No, the NCAA variety of artistic gymnastics presented a couple of positives I really liked. First, within each rotation, you get continuous action. Glance over to see OU’s Brenna Dowell crush a vault and you might miss the likes of LSU’s Sarah Finnegan scoring 9.95 on the uneven parallel bars. With a team constantly competing on one of four events, you’ve always got something to watch.

If you do miss something, don’t worry. While the NCAA doesn’t show replays in its video board, the crowd will swiftly alert you if something went wrong or right. A gymnastics crowd supplies ample school spirit and whichever’s team’s gymnast nailed a landing can expect a loud eruption from its supporters. That leads me to a second thing I liked about the event: In addition to witnessing no video replay officials, mound visits, or intentional fouls, I also heard no booing.

That’s not to say such things don’t occasionally happen in the sport. But an atmosphere where people almost constantly have something to cheer about involving their own team means little chance to issue catcalls to others, or even to deride their own athletes (though at this level the run of tremendous performances would scarcely inspire jeering in any case).

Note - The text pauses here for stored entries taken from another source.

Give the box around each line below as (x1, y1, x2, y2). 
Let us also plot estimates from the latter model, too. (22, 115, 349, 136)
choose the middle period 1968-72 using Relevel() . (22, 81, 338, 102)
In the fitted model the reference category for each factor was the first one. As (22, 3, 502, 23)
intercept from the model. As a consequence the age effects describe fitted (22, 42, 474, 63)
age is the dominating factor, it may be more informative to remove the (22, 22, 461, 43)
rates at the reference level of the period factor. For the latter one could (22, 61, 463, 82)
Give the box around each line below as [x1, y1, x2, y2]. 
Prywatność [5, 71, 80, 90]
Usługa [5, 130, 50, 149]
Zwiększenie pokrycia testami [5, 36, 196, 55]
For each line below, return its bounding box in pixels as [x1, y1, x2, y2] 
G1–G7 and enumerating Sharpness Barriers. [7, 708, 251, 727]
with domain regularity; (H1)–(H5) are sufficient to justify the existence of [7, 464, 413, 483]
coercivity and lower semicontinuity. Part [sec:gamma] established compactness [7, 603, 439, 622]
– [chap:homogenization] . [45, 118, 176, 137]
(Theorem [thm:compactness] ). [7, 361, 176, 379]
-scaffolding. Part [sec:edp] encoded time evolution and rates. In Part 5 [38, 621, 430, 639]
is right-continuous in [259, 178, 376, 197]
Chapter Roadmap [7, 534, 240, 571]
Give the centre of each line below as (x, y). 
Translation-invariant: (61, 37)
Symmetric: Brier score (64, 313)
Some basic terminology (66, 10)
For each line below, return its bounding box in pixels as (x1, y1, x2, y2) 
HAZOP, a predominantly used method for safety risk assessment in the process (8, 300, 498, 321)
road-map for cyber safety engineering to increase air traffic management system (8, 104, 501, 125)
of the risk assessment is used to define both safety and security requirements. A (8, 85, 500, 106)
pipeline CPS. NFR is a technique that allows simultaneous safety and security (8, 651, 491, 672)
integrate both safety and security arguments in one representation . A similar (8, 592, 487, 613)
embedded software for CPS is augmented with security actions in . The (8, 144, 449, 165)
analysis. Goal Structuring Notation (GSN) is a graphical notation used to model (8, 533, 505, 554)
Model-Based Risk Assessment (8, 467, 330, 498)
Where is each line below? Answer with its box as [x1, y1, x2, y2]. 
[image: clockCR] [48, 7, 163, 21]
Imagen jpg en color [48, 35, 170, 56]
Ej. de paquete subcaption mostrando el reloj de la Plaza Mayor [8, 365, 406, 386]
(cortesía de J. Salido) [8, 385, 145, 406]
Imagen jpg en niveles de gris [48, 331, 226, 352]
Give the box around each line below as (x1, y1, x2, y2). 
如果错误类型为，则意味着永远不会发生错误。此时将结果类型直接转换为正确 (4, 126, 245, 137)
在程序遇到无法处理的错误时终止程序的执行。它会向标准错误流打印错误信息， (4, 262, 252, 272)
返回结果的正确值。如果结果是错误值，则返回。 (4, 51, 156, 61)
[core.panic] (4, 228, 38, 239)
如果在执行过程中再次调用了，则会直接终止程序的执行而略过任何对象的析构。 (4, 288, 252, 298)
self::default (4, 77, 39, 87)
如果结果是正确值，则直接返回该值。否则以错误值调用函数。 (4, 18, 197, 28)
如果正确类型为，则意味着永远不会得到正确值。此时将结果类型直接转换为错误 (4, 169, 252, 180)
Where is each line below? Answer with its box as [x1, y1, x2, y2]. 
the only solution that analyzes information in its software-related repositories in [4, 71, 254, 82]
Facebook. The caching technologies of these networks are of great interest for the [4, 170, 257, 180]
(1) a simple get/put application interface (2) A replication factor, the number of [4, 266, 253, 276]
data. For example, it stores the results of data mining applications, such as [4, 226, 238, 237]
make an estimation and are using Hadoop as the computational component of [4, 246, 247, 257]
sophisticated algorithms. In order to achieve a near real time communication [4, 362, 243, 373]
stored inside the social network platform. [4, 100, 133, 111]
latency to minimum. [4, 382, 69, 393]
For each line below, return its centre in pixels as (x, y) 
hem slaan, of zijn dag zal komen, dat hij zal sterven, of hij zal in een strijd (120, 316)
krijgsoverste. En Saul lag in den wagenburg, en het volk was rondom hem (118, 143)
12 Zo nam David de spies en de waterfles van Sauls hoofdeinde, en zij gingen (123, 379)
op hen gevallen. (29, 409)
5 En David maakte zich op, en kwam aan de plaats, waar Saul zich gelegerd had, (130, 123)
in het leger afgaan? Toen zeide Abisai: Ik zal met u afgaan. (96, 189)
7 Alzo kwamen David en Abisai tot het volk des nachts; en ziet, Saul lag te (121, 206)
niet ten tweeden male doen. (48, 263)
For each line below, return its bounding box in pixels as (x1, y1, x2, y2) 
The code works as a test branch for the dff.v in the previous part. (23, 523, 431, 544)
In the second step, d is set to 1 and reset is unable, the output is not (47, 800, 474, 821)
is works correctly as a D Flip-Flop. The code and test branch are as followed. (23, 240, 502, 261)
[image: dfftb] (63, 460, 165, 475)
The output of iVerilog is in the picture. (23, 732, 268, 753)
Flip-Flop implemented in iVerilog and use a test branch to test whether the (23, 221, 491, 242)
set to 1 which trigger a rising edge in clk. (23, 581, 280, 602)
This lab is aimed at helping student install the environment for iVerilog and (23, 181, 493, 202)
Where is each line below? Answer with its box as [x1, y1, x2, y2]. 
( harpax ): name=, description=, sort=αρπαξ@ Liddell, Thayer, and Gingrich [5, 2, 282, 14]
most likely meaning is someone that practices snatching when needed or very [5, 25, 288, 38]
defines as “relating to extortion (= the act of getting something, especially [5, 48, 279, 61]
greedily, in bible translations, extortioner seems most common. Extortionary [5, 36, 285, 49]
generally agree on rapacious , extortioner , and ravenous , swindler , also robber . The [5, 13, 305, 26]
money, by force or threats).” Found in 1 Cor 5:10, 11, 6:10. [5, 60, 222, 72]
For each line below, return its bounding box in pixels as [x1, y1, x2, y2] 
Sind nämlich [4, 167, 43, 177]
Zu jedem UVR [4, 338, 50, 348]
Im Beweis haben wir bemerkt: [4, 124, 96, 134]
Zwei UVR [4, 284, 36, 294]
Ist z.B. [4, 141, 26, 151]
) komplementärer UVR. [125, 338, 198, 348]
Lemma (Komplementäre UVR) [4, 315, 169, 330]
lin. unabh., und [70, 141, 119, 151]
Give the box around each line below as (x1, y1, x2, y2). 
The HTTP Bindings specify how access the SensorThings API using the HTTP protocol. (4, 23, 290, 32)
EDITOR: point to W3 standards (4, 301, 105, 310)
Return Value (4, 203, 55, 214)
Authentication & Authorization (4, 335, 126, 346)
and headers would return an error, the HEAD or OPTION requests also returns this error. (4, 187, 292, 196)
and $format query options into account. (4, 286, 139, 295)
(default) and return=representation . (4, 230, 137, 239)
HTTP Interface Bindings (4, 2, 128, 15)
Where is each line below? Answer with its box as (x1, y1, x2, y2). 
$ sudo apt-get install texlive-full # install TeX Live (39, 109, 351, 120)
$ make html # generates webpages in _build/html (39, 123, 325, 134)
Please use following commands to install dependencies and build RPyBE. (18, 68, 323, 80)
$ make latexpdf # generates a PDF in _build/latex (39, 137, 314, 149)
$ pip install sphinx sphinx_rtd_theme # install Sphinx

Sportsmanship showed up in other areas as well. Opposing fans clapped for remarkable achievements by opposing squads’ athletes. When individual competitors from non-qualifying schools competed without their regular teammates on Friday, the groups with whom the outliers rotated cheered for and encouraged them. And within each team, hugs and high-fives were plentiful. It is way cool to watch teammates mimicking their colleague’s floor exercise moves from the sidelines as they shout encouragement.

Oklahoma did end up winning the title in Fort Worth. We nearly had drama when the Sooners’ Evy Schoepfer posted the day’s lowest score after stepping out of bounds on her floor exercise routine. Second-place LSU was putting on a charge, but the rest of the OU floor routines were stellar and they closed out a championship with Saturday’s top aggregate score on the vault.

The Sooners won in Cowtown in 2016 and repeated the accomplishment on Saturday before a Fort Worth Convention Center crowd of more than 8500, a championship session record. With the city set to host the event in Dickie’s Arena through 2022, I’d encourage administrators and fans of other sports to check it out. You’ll probably enjoy yourself and you just might learn a thing or two.